*Description of the task*
Reproduce the entries below exactly, but only from the line containing "oggetti in questo bucket non" to the line containing "errore S3 di", inclusive.

———

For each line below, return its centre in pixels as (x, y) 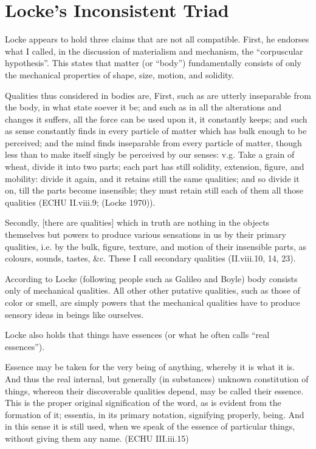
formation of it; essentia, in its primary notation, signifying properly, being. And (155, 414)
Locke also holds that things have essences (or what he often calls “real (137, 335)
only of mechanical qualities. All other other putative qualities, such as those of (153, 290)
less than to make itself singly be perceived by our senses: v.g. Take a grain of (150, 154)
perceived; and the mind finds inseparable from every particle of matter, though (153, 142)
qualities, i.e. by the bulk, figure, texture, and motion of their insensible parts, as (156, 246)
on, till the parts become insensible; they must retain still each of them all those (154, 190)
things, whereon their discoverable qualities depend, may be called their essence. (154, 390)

———

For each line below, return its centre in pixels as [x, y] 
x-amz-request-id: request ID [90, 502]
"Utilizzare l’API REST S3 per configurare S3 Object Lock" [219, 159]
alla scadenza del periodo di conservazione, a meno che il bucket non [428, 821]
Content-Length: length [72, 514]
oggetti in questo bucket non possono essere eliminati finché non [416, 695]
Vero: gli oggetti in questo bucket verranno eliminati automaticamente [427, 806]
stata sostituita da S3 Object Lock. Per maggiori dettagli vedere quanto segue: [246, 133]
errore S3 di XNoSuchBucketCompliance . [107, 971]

———

*Completed exercise*
oggetti in questo bucket non possono essere eliminati finché non [416, 695]
Vero: gli oggetti in questo bucket verranno eliminati automaticamente [427, 806]
stata sostituita da S3 Object Lock. Per maggiori dettagli vedere quanto segue: [246, 133]
errore S3 di XNoSuchBucketCompliance . [107, 971]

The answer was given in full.